• Task details
Filter these entries down to lines holding "exercise".

• Records from a data source
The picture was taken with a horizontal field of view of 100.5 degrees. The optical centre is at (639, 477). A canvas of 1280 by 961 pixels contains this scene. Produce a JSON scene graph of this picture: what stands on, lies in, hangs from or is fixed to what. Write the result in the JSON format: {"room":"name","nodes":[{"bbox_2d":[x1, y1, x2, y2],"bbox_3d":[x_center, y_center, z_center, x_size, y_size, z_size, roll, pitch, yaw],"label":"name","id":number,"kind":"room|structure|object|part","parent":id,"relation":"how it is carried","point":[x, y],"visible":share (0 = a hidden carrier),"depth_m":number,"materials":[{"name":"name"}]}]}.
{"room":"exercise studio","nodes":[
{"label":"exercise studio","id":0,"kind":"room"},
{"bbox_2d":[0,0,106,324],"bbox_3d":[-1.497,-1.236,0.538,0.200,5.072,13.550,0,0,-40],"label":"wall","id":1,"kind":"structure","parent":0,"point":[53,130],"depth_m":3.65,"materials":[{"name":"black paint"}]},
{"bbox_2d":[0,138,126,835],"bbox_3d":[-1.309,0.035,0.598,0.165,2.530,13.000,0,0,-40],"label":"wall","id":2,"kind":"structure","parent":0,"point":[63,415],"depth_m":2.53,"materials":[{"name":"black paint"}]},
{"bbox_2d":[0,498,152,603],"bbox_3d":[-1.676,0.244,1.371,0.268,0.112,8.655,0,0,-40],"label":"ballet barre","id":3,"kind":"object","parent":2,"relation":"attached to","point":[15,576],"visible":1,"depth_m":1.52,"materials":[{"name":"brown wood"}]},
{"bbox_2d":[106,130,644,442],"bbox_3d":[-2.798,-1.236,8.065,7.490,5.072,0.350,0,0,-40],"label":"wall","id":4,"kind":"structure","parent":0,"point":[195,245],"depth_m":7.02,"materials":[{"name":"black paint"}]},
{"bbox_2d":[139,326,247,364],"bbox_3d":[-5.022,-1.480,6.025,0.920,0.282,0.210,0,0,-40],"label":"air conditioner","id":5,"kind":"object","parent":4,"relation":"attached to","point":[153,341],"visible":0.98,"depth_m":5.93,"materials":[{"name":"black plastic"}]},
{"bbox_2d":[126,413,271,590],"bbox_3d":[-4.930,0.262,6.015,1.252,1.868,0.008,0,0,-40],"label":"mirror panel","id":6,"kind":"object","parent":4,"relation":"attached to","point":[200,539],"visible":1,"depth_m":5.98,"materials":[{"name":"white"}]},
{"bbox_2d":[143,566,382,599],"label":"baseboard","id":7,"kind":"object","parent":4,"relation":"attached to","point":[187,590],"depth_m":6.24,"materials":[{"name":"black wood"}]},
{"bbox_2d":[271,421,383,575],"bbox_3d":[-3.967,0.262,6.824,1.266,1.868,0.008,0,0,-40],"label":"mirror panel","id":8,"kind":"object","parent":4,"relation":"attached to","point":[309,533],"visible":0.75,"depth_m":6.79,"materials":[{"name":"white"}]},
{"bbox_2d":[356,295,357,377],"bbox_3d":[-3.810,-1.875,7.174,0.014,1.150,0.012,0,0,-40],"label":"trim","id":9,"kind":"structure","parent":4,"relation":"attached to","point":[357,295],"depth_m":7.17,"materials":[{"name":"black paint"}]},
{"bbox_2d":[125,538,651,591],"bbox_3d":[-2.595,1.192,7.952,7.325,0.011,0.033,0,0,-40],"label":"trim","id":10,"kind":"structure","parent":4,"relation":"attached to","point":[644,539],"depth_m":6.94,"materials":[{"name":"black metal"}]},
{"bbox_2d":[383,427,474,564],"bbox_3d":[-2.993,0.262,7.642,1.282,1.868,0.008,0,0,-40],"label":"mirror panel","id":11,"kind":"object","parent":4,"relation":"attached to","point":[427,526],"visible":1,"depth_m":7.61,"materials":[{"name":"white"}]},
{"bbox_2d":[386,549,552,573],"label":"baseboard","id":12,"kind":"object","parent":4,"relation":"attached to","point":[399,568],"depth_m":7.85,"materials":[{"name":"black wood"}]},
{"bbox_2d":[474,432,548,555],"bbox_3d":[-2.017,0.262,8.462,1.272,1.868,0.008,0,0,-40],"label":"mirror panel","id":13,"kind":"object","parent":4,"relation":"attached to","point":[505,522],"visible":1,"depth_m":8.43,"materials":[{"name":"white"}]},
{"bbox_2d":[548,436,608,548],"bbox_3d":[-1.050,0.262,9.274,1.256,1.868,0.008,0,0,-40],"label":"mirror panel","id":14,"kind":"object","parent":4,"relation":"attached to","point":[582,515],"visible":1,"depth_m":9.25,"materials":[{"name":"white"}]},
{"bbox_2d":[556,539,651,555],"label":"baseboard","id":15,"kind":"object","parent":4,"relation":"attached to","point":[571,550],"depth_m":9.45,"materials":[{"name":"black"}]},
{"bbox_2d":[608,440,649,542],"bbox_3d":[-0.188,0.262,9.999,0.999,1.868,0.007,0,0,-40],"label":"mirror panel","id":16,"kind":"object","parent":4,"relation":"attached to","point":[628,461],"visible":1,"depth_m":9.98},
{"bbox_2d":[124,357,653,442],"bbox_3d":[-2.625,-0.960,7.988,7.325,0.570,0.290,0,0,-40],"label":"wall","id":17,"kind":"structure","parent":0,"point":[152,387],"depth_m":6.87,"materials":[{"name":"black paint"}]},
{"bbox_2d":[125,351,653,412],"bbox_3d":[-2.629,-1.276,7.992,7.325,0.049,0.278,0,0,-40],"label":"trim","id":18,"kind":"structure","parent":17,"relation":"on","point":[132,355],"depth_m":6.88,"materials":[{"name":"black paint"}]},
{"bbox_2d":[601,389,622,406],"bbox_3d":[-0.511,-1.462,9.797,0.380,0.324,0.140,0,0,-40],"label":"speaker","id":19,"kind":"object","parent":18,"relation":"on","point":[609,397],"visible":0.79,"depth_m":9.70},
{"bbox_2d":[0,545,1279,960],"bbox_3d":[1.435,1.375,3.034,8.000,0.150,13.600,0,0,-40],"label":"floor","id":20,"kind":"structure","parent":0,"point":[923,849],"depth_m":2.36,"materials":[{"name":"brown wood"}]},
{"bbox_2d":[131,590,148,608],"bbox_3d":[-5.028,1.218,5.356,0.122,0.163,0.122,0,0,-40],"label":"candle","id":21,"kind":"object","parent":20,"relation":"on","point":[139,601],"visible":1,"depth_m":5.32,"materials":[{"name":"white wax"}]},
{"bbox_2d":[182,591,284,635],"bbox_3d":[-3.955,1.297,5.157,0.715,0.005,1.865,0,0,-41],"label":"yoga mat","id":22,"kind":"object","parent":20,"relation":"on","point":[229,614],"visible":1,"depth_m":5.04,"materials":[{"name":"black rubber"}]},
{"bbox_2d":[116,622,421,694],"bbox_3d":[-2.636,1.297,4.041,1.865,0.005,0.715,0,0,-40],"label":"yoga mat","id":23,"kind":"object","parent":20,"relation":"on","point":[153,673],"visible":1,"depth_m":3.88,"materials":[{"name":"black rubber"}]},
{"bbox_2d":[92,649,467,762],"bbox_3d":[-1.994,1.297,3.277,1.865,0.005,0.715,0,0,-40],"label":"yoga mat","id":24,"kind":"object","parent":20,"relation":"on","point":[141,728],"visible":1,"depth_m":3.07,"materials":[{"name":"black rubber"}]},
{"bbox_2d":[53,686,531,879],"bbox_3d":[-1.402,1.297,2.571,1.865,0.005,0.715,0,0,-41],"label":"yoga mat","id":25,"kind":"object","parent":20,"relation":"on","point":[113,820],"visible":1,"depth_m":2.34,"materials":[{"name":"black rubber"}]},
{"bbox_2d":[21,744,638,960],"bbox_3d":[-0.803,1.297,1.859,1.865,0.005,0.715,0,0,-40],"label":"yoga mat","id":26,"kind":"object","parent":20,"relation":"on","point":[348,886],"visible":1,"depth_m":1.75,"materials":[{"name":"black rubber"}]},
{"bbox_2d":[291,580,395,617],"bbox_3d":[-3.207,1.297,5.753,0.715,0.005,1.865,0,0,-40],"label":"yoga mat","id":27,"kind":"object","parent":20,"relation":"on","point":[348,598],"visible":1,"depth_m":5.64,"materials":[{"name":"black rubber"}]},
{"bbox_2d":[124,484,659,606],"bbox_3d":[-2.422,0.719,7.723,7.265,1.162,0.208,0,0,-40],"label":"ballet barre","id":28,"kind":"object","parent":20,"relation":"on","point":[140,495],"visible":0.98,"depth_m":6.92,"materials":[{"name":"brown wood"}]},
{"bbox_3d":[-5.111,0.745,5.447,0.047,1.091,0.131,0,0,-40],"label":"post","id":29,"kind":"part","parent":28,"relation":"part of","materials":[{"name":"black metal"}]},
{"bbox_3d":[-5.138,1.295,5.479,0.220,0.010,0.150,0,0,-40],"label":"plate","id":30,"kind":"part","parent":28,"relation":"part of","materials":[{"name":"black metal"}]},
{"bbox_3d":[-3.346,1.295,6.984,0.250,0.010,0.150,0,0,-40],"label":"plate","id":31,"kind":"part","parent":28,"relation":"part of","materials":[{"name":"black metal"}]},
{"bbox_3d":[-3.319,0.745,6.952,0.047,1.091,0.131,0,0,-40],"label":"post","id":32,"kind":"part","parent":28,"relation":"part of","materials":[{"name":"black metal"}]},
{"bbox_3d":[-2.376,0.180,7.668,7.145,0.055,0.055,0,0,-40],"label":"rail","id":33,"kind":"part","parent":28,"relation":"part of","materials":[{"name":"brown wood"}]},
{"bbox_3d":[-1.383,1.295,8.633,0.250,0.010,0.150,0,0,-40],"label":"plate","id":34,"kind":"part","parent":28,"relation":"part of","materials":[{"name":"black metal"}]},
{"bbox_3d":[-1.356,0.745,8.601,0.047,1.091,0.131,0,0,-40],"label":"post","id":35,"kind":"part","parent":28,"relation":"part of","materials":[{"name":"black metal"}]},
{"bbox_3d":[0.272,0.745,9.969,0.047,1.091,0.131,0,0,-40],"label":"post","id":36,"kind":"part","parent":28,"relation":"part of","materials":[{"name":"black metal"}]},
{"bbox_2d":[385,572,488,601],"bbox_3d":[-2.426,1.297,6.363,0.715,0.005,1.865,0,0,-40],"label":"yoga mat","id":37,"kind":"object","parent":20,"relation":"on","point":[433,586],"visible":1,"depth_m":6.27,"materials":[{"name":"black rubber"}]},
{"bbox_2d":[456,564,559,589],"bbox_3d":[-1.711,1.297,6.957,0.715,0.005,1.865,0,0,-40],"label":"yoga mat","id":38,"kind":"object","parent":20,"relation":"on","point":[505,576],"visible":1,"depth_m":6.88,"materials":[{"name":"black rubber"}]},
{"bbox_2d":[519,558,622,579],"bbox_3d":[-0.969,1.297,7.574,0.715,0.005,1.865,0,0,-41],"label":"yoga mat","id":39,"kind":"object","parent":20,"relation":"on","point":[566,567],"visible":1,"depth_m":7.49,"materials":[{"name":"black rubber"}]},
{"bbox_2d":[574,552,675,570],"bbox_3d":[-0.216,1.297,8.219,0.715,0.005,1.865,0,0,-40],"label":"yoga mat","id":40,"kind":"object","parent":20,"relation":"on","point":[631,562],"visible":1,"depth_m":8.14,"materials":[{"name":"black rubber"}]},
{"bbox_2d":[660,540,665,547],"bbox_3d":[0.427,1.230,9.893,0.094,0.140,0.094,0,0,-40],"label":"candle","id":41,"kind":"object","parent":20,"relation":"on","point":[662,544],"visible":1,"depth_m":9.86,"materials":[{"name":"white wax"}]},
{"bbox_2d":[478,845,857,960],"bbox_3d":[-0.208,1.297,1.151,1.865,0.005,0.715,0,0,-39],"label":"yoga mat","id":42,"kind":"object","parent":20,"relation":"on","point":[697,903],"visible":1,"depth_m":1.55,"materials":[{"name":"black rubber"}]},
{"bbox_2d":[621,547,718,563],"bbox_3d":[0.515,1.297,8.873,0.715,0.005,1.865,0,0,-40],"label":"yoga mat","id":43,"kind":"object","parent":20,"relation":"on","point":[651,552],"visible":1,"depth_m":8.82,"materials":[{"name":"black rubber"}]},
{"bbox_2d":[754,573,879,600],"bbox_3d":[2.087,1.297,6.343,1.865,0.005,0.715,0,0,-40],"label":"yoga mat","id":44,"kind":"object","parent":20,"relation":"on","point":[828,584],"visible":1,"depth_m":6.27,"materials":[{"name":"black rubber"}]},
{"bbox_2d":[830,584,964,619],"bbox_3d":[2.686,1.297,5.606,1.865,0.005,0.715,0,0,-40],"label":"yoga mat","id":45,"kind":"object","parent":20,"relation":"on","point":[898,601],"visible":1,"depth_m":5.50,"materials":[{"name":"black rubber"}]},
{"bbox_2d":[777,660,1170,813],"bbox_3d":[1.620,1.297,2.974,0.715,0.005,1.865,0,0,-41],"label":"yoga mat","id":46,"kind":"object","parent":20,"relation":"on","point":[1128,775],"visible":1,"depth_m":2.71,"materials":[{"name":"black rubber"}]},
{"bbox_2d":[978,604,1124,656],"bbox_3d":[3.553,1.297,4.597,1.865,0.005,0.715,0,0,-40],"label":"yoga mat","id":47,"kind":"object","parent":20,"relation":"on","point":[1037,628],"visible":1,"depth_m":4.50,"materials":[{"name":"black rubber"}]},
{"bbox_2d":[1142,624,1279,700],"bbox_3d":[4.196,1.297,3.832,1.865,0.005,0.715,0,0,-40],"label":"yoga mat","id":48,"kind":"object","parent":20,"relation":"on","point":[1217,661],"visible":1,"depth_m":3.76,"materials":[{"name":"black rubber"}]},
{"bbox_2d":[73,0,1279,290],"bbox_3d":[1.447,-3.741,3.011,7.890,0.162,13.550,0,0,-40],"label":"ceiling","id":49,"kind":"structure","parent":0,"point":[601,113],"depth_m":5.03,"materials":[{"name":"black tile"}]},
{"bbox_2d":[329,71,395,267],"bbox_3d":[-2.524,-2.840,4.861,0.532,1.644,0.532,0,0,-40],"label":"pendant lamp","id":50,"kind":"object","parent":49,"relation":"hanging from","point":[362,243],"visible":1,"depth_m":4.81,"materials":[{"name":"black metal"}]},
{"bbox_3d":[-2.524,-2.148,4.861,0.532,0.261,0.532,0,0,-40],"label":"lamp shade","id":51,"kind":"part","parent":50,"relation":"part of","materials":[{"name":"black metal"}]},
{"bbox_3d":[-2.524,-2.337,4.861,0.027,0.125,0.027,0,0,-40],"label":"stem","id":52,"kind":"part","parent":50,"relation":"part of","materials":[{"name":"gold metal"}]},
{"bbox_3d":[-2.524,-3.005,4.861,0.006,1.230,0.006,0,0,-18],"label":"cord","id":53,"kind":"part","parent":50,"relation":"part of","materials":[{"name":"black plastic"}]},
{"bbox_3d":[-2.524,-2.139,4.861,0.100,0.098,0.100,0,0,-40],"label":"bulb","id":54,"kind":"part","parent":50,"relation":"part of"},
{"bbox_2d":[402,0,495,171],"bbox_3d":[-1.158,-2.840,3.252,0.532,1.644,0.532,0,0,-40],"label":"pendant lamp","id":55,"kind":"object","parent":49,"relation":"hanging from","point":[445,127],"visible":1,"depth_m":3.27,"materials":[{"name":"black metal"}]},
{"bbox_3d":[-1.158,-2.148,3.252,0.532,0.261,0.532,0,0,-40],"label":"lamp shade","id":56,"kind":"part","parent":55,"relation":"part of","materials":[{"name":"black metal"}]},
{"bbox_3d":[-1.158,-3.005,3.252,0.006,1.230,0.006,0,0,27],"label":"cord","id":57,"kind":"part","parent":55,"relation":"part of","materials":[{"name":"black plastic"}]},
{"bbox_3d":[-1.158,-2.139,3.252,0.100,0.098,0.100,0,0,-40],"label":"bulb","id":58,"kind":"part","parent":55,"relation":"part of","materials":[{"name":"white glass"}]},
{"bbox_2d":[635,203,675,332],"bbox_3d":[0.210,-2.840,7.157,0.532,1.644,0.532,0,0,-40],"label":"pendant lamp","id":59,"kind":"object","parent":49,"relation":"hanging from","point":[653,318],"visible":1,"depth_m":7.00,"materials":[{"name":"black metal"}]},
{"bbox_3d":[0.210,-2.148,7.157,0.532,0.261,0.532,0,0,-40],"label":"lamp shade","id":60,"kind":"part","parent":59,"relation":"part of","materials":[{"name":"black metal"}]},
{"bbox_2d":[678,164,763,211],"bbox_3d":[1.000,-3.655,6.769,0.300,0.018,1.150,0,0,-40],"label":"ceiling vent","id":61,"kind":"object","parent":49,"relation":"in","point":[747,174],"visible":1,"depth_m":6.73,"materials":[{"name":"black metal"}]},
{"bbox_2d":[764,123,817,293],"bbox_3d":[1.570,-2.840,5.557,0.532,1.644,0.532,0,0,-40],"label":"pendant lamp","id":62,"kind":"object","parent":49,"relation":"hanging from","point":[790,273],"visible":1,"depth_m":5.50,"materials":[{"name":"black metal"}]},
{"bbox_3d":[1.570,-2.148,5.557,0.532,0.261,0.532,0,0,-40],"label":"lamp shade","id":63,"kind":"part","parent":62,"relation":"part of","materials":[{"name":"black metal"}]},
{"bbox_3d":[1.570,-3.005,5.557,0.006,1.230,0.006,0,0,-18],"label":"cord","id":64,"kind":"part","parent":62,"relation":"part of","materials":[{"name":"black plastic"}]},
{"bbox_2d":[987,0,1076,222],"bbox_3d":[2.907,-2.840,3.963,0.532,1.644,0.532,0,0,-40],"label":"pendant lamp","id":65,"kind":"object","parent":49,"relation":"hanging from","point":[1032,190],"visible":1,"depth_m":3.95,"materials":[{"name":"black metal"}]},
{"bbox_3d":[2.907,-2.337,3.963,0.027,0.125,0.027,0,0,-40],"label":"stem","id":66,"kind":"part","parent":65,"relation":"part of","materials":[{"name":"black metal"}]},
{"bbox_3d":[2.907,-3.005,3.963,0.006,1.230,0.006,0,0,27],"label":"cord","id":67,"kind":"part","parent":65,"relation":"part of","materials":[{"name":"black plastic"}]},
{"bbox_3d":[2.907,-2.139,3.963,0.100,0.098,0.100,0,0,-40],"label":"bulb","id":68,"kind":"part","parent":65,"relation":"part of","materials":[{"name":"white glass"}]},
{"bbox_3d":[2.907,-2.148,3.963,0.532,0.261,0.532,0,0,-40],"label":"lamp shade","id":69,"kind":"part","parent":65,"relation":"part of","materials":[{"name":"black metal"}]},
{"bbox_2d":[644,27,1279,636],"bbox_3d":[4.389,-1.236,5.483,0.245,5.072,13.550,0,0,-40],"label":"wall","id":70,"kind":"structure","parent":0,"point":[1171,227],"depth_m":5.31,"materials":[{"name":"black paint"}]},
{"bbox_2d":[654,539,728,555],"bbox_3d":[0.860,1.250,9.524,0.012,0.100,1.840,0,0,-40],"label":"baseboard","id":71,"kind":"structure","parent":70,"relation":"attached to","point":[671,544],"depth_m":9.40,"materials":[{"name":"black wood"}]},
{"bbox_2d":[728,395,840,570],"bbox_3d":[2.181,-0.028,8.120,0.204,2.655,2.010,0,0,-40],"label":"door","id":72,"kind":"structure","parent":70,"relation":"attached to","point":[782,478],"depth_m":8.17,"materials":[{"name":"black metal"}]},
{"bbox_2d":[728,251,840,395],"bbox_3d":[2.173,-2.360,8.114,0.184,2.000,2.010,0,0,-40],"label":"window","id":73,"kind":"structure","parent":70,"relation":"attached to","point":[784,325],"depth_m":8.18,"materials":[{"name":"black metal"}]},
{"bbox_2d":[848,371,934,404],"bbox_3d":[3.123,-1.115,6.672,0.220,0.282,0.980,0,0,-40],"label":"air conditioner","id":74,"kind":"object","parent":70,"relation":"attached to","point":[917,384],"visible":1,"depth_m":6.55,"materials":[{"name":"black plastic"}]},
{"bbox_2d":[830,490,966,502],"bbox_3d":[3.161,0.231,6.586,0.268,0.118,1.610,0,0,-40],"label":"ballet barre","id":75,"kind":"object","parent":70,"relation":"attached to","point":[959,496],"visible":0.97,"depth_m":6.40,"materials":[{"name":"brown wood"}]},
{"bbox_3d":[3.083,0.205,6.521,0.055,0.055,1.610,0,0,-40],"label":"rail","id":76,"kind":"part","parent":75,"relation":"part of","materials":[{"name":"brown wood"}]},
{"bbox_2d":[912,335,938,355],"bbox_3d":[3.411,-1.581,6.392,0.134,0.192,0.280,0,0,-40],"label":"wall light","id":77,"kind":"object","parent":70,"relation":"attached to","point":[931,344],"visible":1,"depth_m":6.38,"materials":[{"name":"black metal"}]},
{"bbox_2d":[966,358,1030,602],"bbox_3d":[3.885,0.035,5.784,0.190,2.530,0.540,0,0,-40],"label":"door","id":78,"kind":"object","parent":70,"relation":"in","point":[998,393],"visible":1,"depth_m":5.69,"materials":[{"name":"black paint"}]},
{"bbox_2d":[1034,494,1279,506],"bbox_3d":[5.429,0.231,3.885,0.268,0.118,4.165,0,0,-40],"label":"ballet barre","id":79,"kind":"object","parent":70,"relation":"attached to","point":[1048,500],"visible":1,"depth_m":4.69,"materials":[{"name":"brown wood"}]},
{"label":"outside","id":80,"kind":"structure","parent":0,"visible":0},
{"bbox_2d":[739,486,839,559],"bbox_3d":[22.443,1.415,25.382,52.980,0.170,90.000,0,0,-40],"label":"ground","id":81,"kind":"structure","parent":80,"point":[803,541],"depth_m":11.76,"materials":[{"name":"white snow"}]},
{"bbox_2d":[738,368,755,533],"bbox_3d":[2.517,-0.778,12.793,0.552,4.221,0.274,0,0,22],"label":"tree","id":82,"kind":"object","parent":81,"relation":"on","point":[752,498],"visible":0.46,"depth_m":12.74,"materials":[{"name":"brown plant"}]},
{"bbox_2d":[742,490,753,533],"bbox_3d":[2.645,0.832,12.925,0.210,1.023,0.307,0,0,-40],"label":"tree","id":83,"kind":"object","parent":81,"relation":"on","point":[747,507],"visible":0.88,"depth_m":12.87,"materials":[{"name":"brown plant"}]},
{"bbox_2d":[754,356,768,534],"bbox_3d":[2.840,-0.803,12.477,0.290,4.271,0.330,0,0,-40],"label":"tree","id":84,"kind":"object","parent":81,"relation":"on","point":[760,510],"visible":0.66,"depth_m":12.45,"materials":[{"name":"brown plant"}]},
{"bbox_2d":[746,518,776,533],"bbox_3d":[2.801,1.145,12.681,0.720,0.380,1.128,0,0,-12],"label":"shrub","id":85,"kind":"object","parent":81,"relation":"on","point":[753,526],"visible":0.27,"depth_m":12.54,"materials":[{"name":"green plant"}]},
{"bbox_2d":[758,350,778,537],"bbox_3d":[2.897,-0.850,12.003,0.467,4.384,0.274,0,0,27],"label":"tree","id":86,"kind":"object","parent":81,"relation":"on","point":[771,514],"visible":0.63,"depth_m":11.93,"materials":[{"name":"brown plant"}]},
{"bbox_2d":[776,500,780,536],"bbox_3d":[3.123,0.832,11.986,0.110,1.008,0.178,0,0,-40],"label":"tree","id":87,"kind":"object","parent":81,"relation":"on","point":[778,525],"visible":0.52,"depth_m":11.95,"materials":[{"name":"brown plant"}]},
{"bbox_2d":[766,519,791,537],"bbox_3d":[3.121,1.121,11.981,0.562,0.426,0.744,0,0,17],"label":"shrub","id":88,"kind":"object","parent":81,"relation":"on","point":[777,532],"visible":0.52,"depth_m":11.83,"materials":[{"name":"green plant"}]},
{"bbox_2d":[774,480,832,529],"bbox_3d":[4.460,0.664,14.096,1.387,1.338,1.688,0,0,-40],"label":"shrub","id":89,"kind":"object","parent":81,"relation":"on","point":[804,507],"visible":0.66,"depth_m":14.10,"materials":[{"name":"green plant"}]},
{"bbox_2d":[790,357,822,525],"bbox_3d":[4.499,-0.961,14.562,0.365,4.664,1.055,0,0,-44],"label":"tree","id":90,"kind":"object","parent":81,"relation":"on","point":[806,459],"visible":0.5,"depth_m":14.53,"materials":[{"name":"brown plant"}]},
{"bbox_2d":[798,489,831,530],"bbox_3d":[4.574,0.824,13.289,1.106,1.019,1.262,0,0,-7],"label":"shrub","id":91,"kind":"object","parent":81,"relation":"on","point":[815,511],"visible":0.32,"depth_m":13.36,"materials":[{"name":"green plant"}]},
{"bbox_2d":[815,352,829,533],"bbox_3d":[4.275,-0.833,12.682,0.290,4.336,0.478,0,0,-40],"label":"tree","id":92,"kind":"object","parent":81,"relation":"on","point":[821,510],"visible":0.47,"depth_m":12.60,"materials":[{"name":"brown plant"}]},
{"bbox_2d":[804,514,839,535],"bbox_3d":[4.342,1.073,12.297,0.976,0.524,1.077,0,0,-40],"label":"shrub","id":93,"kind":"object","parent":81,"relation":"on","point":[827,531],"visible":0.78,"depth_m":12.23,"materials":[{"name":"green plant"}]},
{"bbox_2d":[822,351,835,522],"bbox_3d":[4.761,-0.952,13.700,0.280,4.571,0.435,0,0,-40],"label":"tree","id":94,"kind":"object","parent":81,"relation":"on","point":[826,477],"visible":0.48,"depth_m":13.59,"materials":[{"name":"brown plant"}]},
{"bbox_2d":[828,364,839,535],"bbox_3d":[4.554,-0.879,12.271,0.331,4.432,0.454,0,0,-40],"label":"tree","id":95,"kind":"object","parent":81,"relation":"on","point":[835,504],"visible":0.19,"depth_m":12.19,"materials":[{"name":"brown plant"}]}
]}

• Task solution
{"room":"exercise studio","nodes":[
{"label":"exercise studio","id":0,"kind":"room"},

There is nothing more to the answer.